In [None]:
# cd to your workstation, if necessary
%cd /home/aistudio/work/

In [2]:
# 导入所需的第三方库
import numpy as np
import time
import json
import paddle
import paddle.nn.functional as F

In [None]:
!pip install --upgrade paddlenlp==2.1

In [4]:
# 导入paddlenlp所需的相关包
import paddlenlp as ppnlp
from paddlenlp.data import Tuple, Pad

In [5]:
# 使用roberta-wwm-ext-large模型
# MODEL_NAME = "roberta-wwm-ext-large"
# 从保存的参数中读取
MODEL_NAME = 'test_0.83_finished'
# 只需指定想要使用的模型名称和文本分类的类别数即可完成Fine-tune网络定义，通过在预训练模型后拼接上一个全连接网络（Full Connected）进行分类
model = ppnlp.transformers.RobertaForSequenceClassification.from_pretrained(MODEL_NAME, num_classes=8) # 此次分类任务为8分类任务，故num_classes设置为8
# 定义模型对应的tokenizer，tokenizer可以把原始输入文本转化成模型model可接受的输入数据格式。需注意tokenizer类要与选择的模型相对应，具体可以查看PaddleNLP相关文档
tokenizer = ppnlp.transformers.RobertaTokenizer.from_pretrained(MODEL_NAME)

In [6]:
# 定义模型预测函数
@paddle.no_grad()
def predict(model, data, tokenizer, label_map, batch_size=1):
    encoded_inputs = tokenizer(text=data, max_seq_len=256)  # tokenizer处理为模型可接受的格式 
    example = (encoded_inputs["input_ids"], encoded_inputs["token_type_ids"])

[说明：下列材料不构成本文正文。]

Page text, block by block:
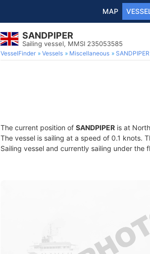
MAP
SANDPIPER
Sailing vessel, MMSI 235053585
VesselFinder Vessels Miscellaneous SANDPIPER
The current position of SANDPIPER is at
The vessel is sailing at a speed of 0.1 knots.
Sailing vessel and currently sailing under the
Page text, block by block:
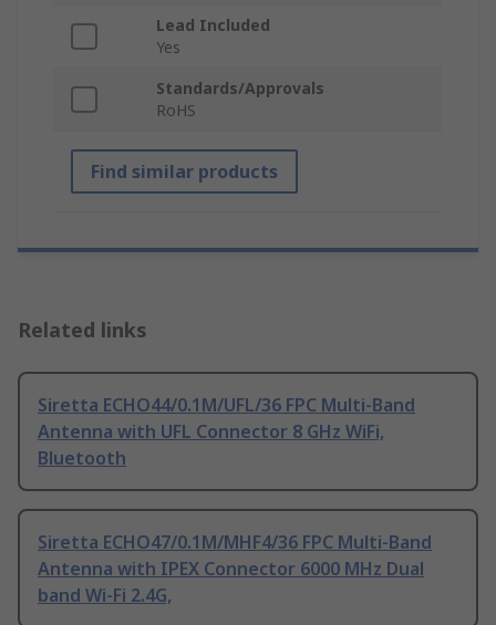
Lead Included
Yes
Standards/Approvals
RoHS
Find similar products
Related links
Siretta ECHO44/0.1M/UFL/36 FPC Multi-Band
Antenna with UFL Connector 8 GHz WiFi,
Bluetooth
Siretta ECHO47/0.1M/MHF4/36 FPC Multi-Band
Antenna with IPEX Connector 6000 MHz Dual
band Wi-Fi 2.4G,
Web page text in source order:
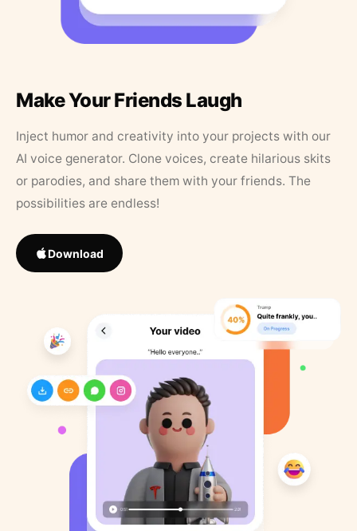
Make Your Friends Laugh
Inject humor and creativity into your projects with our
AI voice generator. Clone voices, create hilarious skits
or parodies, and share them with your friends. The
possibilities are endless!
Download
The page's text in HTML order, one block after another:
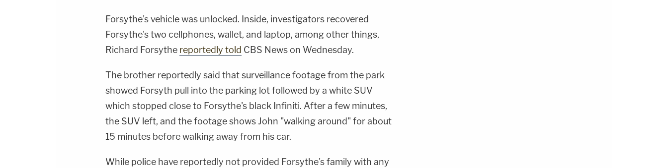
Forsythe's vehicle was unlocked. Inside, investigators recovered
Forsythe's two cellphones, wallet, and laptop, among other things,
Richard Forsythe reportedly told CBS News on Wednesday.
The brother reportedly said that surveillance footage from the park
showed Forsyth pull into the parking lot followed by a white SUV
which stopped close to Forsythe's black Infiniti. After a few minutes,
the SUV left, and the footage shows John "walking around" for about
15 minutes before walking away from his car.
While police have reportedly not provided Forsythe's family with any
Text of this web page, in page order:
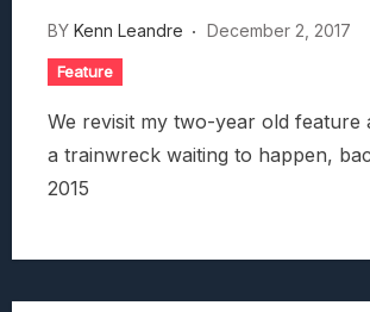
BY Kenn Leandre December 2, 2017
Feature
We revisit my two-year old feature
a trainwreck waiting to happen,
2015
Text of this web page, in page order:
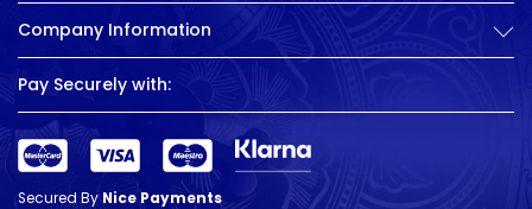
Company Information
Pay Securely with:
Secured ByNice Payments
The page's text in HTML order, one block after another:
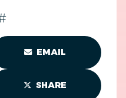
EMAIL
SHARE
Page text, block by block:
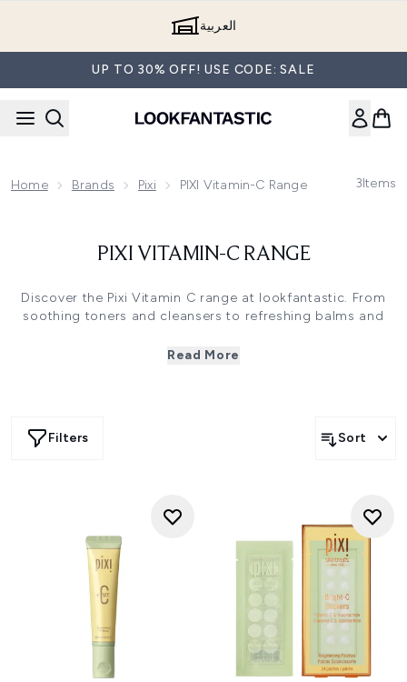
العربية
UP TO 30% OFF! USE CODE: SALE
Home Brands Pixi PIXI Vitamin-C Range 3Items
PIXI VITAMIN-C RANGE
Discover the Pixi Vitamin C range at lookfantastic. From
soothing toners and cleansers to refreshing balms and
must-have for your skincare regime. Encapsulated with
Read More
Filters Sort
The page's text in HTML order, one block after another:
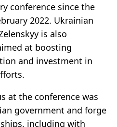
conference since the
2022. Ukrainian
is also
at boosting
and investment in
at the conference was
government and forge
including with
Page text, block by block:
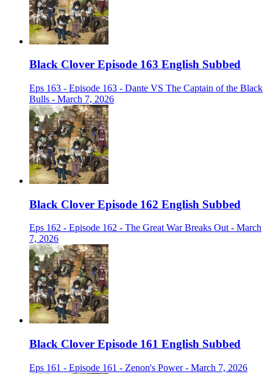
Black Clover Episode 163 English Subbed
Eps 163 - Episode 163 - Dante VS The Captain of the Black
Bulls - March 7, 2026
Black Clover Episode 162 English Subbed
Eps 162 - Episode 162 - The Great War Breaks Out - March
7, 2026
Black Clover Episode 161 English Subbed
Eps 161 - Episode 161 - Zenon's Power - March 7, 2026
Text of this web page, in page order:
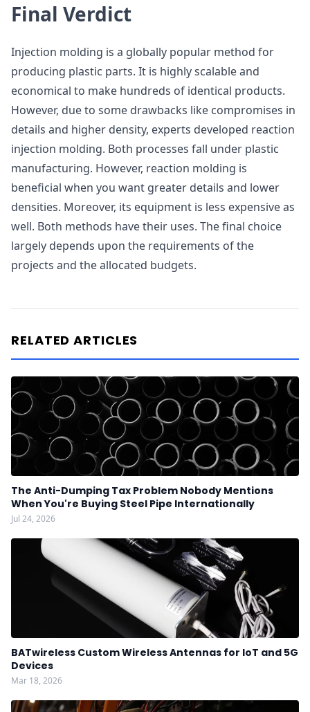
Final Verdict
Injection molding is a globally popular method for
producing plastic parts. It is highly scalable and
economical to make hundreds of identical products.
However, due to some drawbacks like compromises in
details and higher density, experts developed reaction
injection molding. Both processes fall under plastic
manufacturing. However, reaction molding is
beneficial when you want greater details and lower
densities. Moreover, its equipment is less expensive as
well. Both methods have their uses. The final choice
largely depends upon the requirements of the
projects and the allocated budgets.
RELATED ARTICLES
The Anti-Dumping Tax Problem Nobody Mentions
When You're Buying Steel Pipe Internationally
Jul 24, 2026
BATwireless Custom Wireless Antennas for IoT and 5G
Devices
Mar 18, 2026

    batchify_fn = lambda samples, fn=Tuple(
        Pad(axis=0, pad_val=tokenizer.pad_token_id),  # input id
        Pad(axis=0, pad_val=tokenizer.pad_token_id),  # segment id
    ): fn(samples)

    model.eval()

    input_ids, segment_ids = batchify_fn([example])
    input_ids = paddle.to_tensor(input_ids)
    segment_ids = paddle.to_tensor(segment_ids)
    logits = model(input_ids, segment_ids)
    probs = F.softmax(logits, axis=1)
    idx_top3 = paddle.argsort(probs, axis=1, descending=True).numpy()[0][:3]
    idx_top3 = idx_top3.tolist()
    labels = [label_map[i] for i in idx_top3]

    return labels  # 返回预测结果

In [7]:
# 定义要进行分类的类别
with open(MODEL_NAME + '/label_map.json') as f:
    label_map_str = json.load(f)
label_map = {}
for k, v in label_map_str.items():
    label_map[int(k)] = v

In [8]:
# 需要进行预测的文本
text = '...'

In [9]:
# 对测试集进行预测
result = predict(model, text, tokenizer, label_map)

In [None]:
print(result)